Barbados casting off queen as head of state
The last time a string of distant dominions cast off Queen Elizabeth II was in the 1970s when the Black power movement emboldened three Caribbean countries to declare themselves republics. Now, in the heat of the Black Lives Matter movement, the Caribbean may once again turn against the queen.
On Wednesday, Barbados announced it would remove Elizabeth as its head of state and become a republic by November 2021. Jamaica is also considering whether to abandon the monarch, a step supported by successive prime ministers. St. Lucia and St. Vincent and the Grenadines have both flirted with the idea, although in St. Vincent, voters defeated a proposal to become a republic in 2009.
This time might be different, experts on the Caribbean said. The mass protests against the killing of Black people by the police in the United States have inflamed a long- simmering debate in Britain and its former colonies about the legacy of the empire. That debate inevitably draws in the 94- year- old monarch, whose realm, while dwindling, still spans 16 countries from Canada to New Zealand in the Commonwealth.
“Barbados could be a tipping point,” said Richard Drayton, a professor of imperial history at King’s College London. “If Barbados is successful in taking this step, it would inspire other countries to do the same.”

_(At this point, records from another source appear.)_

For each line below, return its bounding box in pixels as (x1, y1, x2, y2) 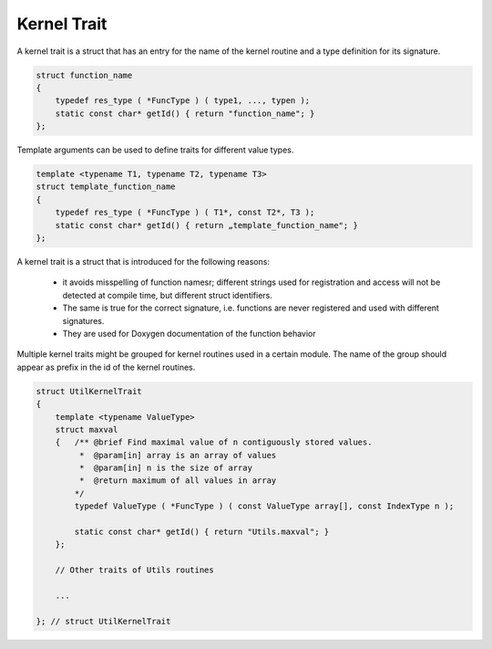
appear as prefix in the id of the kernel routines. (16, 361, 196, 372)
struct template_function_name (36, 182, 177, 192)
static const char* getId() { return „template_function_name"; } (55, 220, 359, 230)
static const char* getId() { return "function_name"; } (55, 108, 315, 119)
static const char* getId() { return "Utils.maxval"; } (74, 527, 330, 538)
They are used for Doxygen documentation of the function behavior (62, 328, 316, 339)
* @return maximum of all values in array (78, 476, 277, 486)
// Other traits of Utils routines (55, 565, 214, 575)
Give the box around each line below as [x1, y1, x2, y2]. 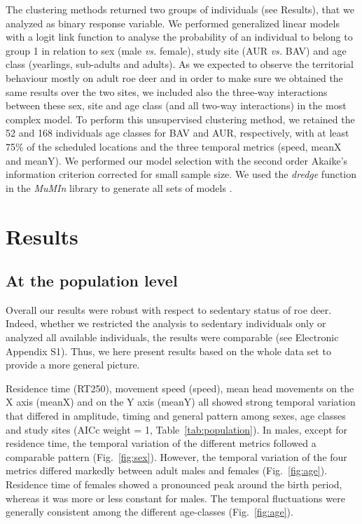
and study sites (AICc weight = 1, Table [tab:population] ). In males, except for [6, 422, 348, 436]
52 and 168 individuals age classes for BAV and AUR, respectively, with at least [6, 125, 349, 140]
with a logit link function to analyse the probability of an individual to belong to [6, 29, 353, 44]
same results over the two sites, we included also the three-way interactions [6, 84, 328, 99]
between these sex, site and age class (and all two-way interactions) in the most [6, 98, 347, 113]
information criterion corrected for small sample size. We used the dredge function [6, 167, 357, 181]
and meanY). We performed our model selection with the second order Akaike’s [6, 153, 348, 167]
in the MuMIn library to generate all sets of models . [6, 180, 232, 195]
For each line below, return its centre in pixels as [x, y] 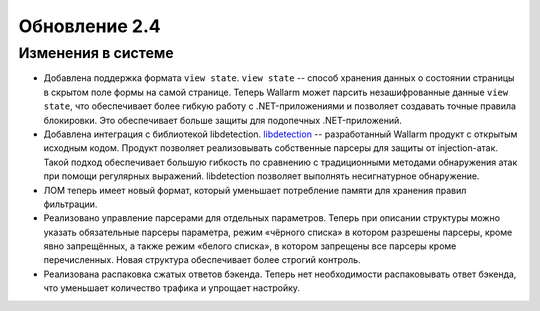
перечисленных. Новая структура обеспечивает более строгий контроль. [202, 260]
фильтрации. [70, 204]
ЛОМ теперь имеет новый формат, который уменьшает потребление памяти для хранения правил [255, 190]
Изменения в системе [96, 53]
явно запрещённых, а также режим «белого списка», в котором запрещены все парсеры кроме [250, 246]
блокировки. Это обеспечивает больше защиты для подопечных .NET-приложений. [222, 120]
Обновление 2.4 [89, 26]
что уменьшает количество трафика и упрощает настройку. [171, 288]
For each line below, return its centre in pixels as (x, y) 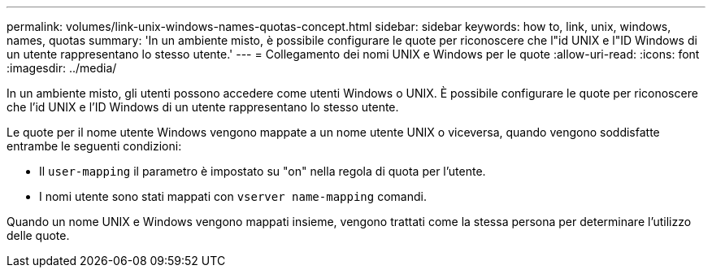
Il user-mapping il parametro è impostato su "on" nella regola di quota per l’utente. (263, 171)
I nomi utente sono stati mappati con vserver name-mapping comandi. (233, 196)
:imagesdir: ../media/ (62, 68)
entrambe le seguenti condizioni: (94, 146)
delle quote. (38, 235)
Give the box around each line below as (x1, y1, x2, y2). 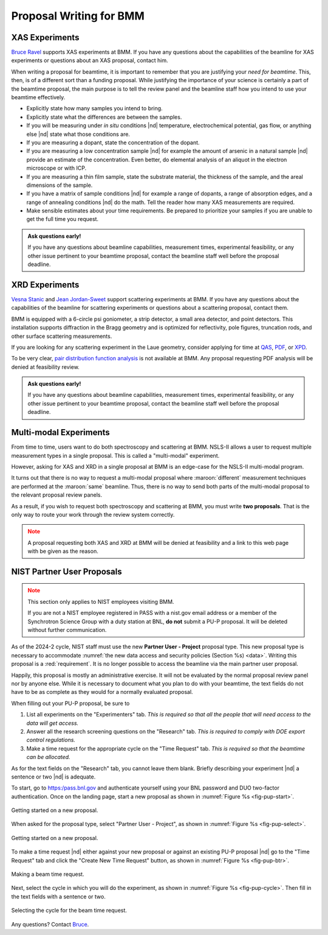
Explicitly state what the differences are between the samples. (26, 113, 182, 121)
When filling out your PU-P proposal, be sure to (11, 699, 130, 707)
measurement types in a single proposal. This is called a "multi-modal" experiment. (11, 452, 220, 459)
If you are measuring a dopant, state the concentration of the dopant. (26, 139, 200, 146)
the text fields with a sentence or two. (11, 892, 106, 900)
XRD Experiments (11, 279, 80, 290)
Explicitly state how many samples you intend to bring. (26, 105, 163, 112)
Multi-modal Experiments (11, 427, 111, 438)
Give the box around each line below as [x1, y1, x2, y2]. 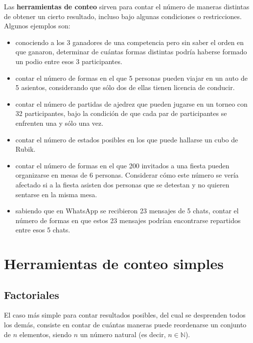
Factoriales [4, 287, 59, 302]
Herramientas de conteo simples [4, 253, 224, 274]
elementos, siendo [19, 329, 72, 339]
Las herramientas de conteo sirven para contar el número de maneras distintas [4, 1, 250, 11]
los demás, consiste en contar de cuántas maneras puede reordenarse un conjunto [4, 320, 247, 330]
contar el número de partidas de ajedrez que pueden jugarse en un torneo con [15, 98, 248, 109]
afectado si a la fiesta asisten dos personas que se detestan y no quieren [15, 179, 230, 189]
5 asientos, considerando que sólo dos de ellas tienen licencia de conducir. [15, 82, 235, 92]
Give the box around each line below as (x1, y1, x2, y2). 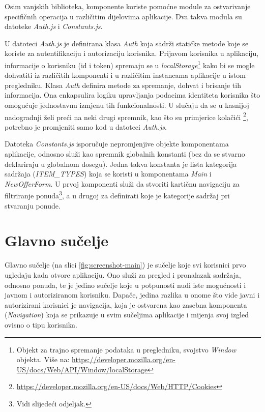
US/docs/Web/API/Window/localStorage (16, 364, 148, 374)
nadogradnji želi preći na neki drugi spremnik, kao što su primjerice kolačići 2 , (5, 110, 248, 122)
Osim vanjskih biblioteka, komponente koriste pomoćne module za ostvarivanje (5, 1, 251, 11)
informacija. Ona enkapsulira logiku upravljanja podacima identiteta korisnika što (5, 90, 260, 100)
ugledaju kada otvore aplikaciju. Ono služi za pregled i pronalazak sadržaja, (5, 269, 241, 280)
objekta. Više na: (16, 354, 70, 365)
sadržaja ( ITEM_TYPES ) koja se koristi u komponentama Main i (5, 168, 212, 179)
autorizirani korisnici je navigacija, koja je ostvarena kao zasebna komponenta (5, 299, 247, 310)
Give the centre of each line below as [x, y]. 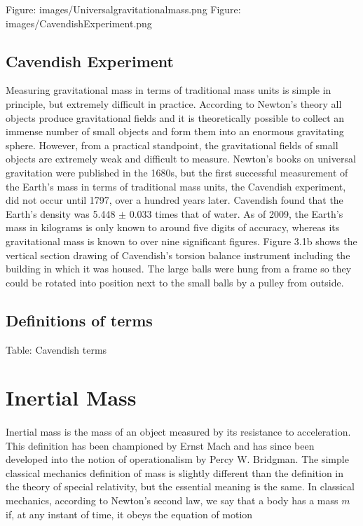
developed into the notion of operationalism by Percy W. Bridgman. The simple [177, 459]
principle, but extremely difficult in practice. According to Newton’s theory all [174, 103]
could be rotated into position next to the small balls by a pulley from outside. [175, 282]
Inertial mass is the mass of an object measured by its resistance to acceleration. [178, 432]
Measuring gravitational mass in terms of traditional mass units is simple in [169, 90]
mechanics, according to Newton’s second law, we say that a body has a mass [172, 500]
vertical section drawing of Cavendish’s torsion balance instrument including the [178, 255]
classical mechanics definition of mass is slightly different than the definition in [175, 472]
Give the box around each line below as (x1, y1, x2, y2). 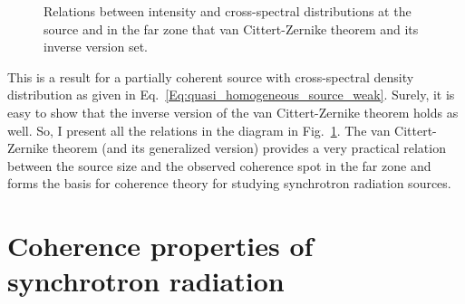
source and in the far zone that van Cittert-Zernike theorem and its (44, 19, 419, 38)
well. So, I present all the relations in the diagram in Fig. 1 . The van (7, 120, 391, 139)
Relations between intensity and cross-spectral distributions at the (44, 2, 412, 20)
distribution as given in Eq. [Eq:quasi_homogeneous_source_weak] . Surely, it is (7, 85, 455, 104)
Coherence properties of (7, 227, 314, 264)
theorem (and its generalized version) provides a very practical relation (52, 138, 446, 157)
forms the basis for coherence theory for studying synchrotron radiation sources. (7, 174, 451, 193)
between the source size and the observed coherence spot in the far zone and (7, 156, 431, 175)
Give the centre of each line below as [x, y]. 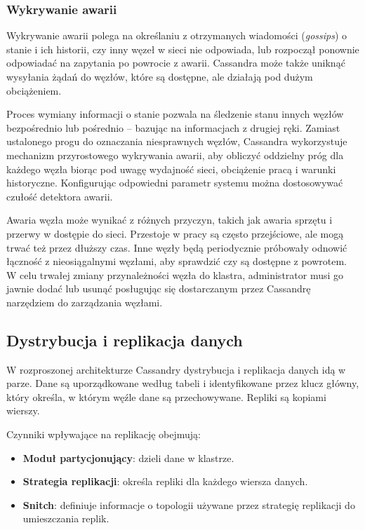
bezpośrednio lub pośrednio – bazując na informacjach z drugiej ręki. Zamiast [173, 127]
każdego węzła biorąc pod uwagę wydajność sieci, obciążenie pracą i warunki [171, 169]
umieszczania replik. [66, 518]
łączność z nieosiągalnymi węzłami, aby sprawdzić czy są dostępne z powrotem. [177, 261]
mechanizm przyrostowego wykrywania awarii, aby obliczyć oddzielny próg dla [175, 155]
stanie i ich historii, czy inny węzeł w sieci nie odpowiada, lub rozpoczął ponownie [183, 49]
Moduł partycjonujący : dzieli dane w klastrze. [128, 457]
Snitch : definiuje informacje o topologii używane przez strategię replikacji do [189, 504]
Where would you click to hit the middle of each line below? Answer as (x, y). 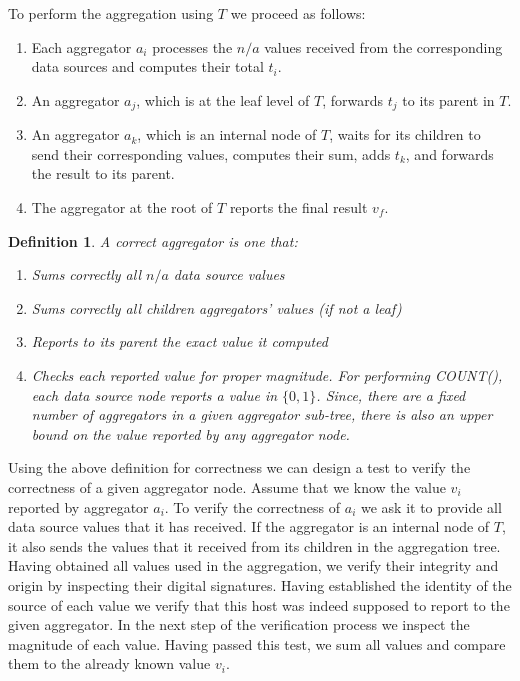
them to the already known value (109, 663)
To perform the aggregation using (111, 13)
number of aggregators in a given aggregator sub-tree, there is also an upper (262, 414)
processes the (192, 46)
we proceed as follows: (298, 13)
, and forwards (449, 153)
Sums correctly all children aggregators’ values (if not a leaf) (216, 307)
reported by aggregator (78, 506)
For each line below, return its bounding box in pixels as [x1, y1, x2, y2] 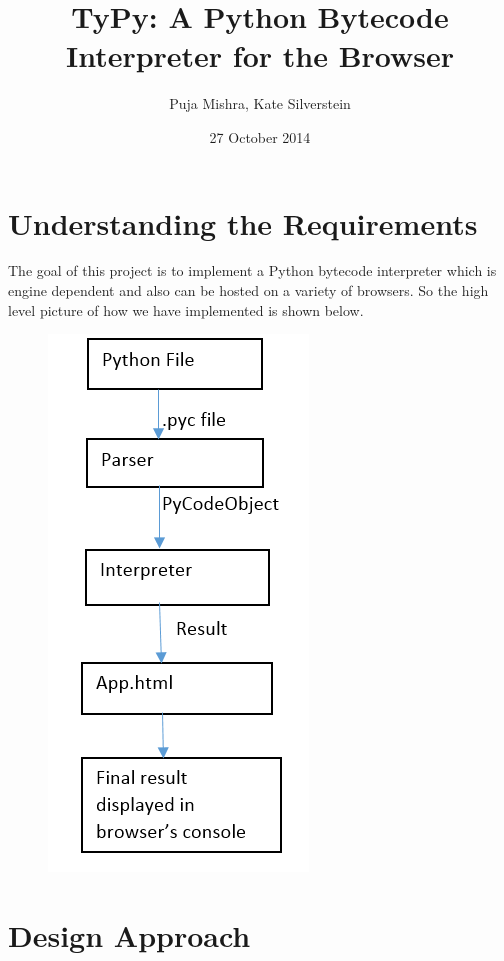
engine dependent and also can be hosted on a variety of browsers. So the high [8, 280, 489, 301]
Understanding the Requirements [8, 202, 478, 243]
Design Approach [8, 915, 251, 955]
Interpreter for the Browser [65, 35, 455, 76]
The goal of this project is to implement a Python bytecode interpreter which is [8, 260, 497, 281]
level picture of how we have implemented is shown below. [8, 299, 364, 320]
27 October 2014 [209, 126, 311, 147]
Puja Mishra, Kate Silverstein [169, 93, 351, 114]
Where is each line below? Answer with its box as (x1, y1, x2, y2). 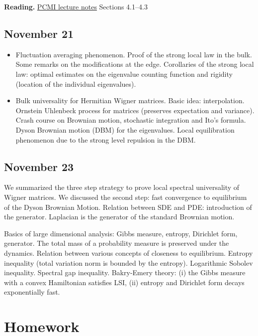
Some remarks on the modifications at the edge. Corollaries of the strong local (15, 59, 254, 69)
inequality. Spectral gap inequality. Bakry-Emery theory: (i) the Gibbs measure (4, 267, 246, 278)
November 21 (4, 25, 74, 41)
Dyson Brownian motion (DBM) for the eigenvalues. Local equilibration (15, 124, 235, 135)
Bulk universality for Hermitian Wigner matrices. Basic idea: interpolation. (15, 95, 245, 106)
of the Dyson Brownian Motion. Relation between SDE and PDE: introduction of (4, 201, 252, 212)
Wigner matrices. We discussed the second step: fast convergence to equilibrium (4, 191, 247, 202)
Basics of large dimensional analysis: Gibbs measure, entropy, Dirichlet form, (4, 228, 238, 238)
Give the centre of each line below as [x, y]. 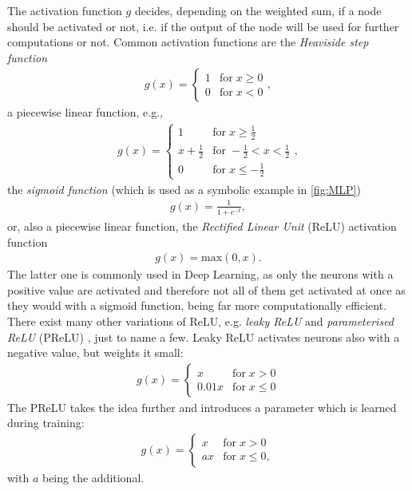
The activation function [65, 10]
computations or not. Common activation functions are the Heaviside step [188, 42]
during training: [46, 423]
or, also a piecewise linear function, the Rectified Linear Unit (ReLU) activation [202, 226]
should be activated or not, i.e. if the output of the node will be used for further [203, 26]
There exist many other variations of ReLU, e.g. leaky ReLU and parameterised [201, 321]
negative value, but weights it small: [95, 352]
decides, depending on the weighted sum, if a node [258, 10]
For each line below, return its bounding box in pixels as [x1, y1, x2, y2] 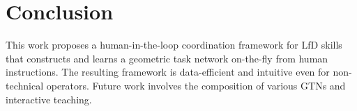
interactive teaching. [6, 92, 92, 106]
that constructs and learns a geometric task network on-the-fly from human [6, 51, 328, 65]
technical [6, 78, 44, 92]
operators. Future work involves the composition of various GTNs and [46, 78, 346, 92]
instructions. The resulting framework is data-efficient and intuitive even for [6, 65, 330, 79]
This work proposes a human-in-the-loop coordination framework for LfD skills [6, 37, 342, 52]
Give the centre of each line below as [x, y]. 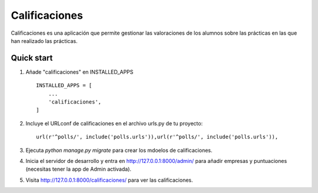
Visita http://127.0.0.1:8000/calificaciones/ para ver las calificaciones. [109, 180]
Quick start [32, 58]
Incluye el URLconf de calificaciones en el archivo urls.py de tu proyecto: [114, 123]
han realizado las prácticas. [44, 41]
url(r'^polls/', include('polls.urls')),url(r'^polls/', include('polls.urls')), [157, 137]
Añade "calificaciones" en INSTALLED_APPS [79, 72]
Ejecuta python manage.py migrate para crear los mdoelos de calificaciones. [119, 150]
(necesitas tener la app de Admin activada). [79, 169]
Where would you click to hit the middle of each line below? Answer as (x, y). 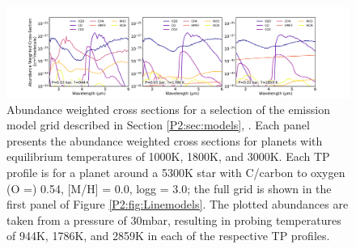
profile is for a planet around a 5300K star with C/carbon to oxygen (176, 172)
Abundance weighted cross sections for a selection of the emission (168, 109)
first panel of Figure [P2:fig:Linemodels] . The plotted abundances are (178, 204)
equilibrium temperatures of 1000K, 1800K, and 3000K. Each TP (168, 156)
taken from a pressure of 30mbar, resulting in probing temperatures (174, 219)
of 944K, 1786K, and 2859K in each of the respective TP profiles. (168, 236)
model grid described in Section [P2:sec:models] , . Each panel (158, 125)
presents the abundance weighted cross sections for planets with (165, 140)
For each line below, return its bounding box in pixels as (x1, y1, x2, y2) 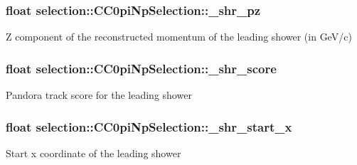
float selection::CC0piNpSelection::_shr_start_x (6, 117, 292, 135)
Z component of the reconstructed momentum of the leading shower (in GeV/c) (6, 29, 352, 44)
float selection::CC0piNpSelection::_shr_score (6, 59, 277, 77)
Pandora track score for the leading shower (6, 87, 192, 102)
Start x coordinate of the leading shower (6, 145, 181, 160)
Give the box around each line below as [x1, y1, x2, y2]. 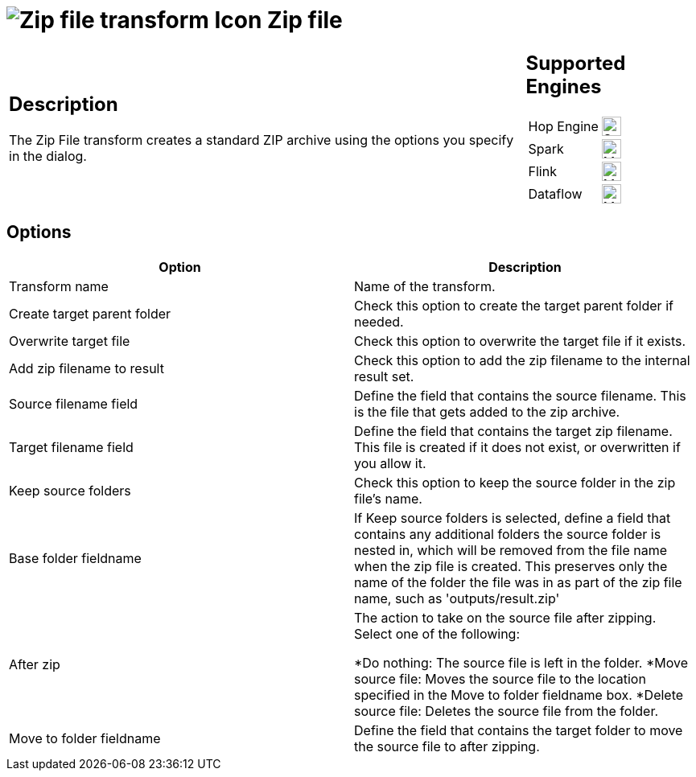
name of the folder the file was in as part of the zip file [354, 573, 682, 590]
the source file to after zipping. [354, 738, 540, 754]
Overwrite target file [9, 332, 130, 349]
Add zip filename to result [9, 360, 164, 376]
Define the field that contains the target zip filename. [354, 422, 673, 439]
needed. [354, 313, 404, 330]
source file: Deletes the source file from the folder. [354, 702, 659, 719]
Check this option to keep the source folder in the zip [354, 474, 676, 491]
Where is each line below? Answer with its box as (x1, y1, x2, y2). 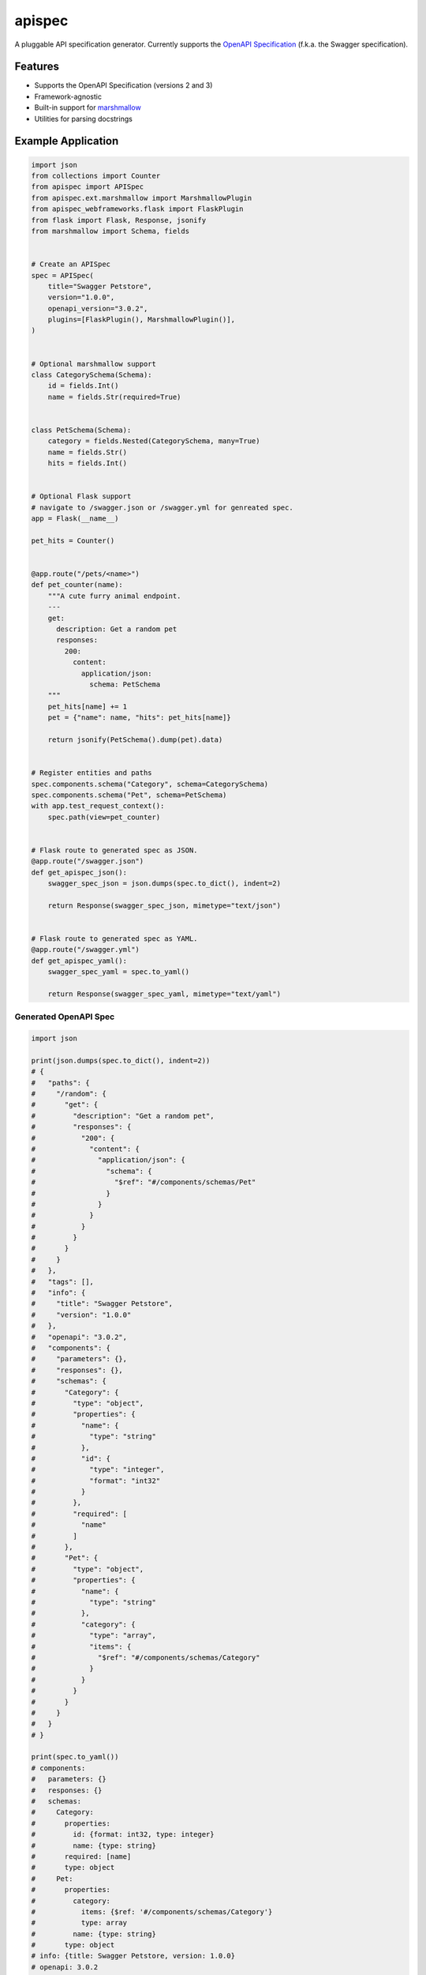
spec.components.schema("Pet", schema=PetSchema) (31, 790, 227, 799)
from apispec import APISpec (31, 182, 144, 191)
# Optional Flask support (31, 492, 132, 501)
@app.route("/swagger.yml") (31, 945, 140, 954)
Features (14, 60, 59, 73)
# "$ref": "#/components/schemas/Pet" (31, 1178, 256, 1187)
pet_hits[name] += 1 (47, 702, 128, 711)
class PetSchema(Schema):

All this is taking place against the backdrop of a possible no- deal Brexit that threatens to splinter the United Kingdom and a gnawing sense that a post- Brexit Britain will play a shrinking role in world affairs.
Guyana led the earlier republican movement in the Caribbean, cutting ties to the queen in 1970. Trinidad and Tobago followed in 1976, and Dominica in 1978. The last country anywhere to remove Elizabeth as head of state was Mauritius, in the Indian Ocean, in 1992.
“As in the 1970s in the Caribbean, there’s a new anger among younger people, not just about the predicament of people who happen to be Black in the United States but about the experience of people who are Black in their own societies,” said Drayton, who spent his childhood in Barbados.
The prime minister of Barbados, Mia Mottley, explicitly couched the move to abandon the
queen as head of state in terms of throwing off colonial shackles. In a speech prepared for the governorgeneral of Barbados, Sandra Mason, Mottley wrote: “The time has come to fully leave our colonial past behind. Barbadians want a Barbadian head of state.”
She invoked a line from Errol Walton Barrow, the first prime minister of Barbados after it declared independence from Britain in 1966, who warned his fellow citizens “against loitering on colonial premises.”
After Barbados declared its independence, it still retained Elizabeth as its head of state, as well as a governor- general who serves as her representative in the country. Barbados will remain a member of the Commonwealth — a loose organization of former colonies of the British Empire — with a Westminsterstyle parliament and prime minister.
Mottley, analysts note, has called for Britain and other former colonial powers to pay reparations to Barbados and its neighbors for the slave trade. Between 1627 and 1807, British ships carried thousands of Africans to the island, where they were put to work on vast sugar plantations in brutal conditions.
“I do not know how we can go further unless there is a reckoning first and foremost that places an apology and an acknowledgment that wrong was done, and that successive centuries saw the destruction of wealth and the destruction of people,” Mottley said in July at a conference of Caribbean nations.
The reparations campaign has bogged down over legal issues. But as demonstrators in Britain have torn down statues of slave traders, British companies that profited from slavery, including Lloyd’s of London, have pledged to make amends by recruiting more Black, Asian and other minority employees.
While the Black Lives Matter protests may be an accelerant, analysts point out that many of these issues have been building up for half a century, since the Caribbean nations declared their independence from Britain.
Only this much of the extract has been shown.